Kedua : Sesuai dengan cara yang diajarkan Rasulullah.
Allah Ta’ala berfirman : “…Wamaa ataakumur rasuulu fa khudzuuhu, wamaa nahaakum anhu fantahuu…” Dan apa apa yang diberikan Rasul kepadamu, maka terimalah dia. Dan apa apa yang dilarangnya bagimu, maka tinggalkanlah. (Q.S al Hasyr 7)

Rasulullah bersabda : “Man ahdatsa fii amrinaa hadzaa maa laisa minhu fahuwa raddun.” Barang siapa yang mengada ada dalam urusan (agama) kami ini, sesuatu yang bukan bagian darinya, maka amalannya tertolak. (H.R Imam Bukhari dan Imam Muslim).
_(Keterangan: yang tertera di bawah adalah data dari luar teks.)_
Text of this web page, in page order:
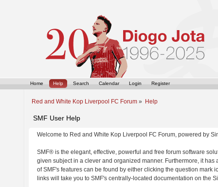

Ada sebuah atsar yang berkaitan dengan penyelisihan terhadap sunnah atau petunjuk Rasulullah, dikeluarkan antara lain oleh Ad Darimi, al Baihaqi dan di shahihkan oleh Syaikh al Albani, yaitu : 
 
“Dari Sa’id bin Musayyib, ia melihat seorang laki laki menunaikan shalat sunat fajr lebih dari dua raka’at. Ia memanjangkan rukuk dan sujudnya. Maka Sa’id bin Musayyib pun melarangnya. Orang itu bertanya : Wahai Abu Muhammad, apakah Allah akan menyiksaku dengan sebab aku shalat. Beliau menjawab : Tidak, tetapi Allah akan menyiksamu karena menyelisihi Sunnah.”  

Syaikh Muhammad Nashiruddin al Albani memberi komentar terhadap atsar ini dalam kitab Irwa’ul Ghalil. : Ini adalah jawaban Sa’id bin Musayyib yang sangat indah. Dan merupakan bantahan terhadap orang orang yang menganggap baik sesuatu bid’ah dengan alasan dzikir dan shalat. Kemudian menuduh ahlus sunnah mengingkari dzikir dan shalat. Padahal sebenarnya yang mereka ingkari adalah penyelisihan terhadap tuntunan Rasulullah dalam dzikir, shalat dan yang lainnya.

Oleh karena itu mari kita pelihara amal ibadah kita agar tetap memenuhi syarat ikhlas dan ittiba’ yaitu tidak menyelisihi apa yang di ajarkan oleh Rasulullah Sallahu ‘alaihi wasallam. Tidaklah cukup dengan niat baik saja.


Sungguh Allah telah memberikan peringatan dengan kedatangan cobaan dan adzab terhadap orang orang yang menyelisihi perintah Rasul-Nya. Allah Ta’ala  berfirman : “Falyahdzril ladzina yukhaalifuuna ‘an amrihii an tushiibahum fitnatun au yushiibahum ‘adzaabun aliim” Maka hendaklah orang orang yang menyalahi (menyelisihi) perintah Rasul-Nya takut akan mendapat cobaan atau ditimpa adzab yang pedih. (Q.S an Nuur 63).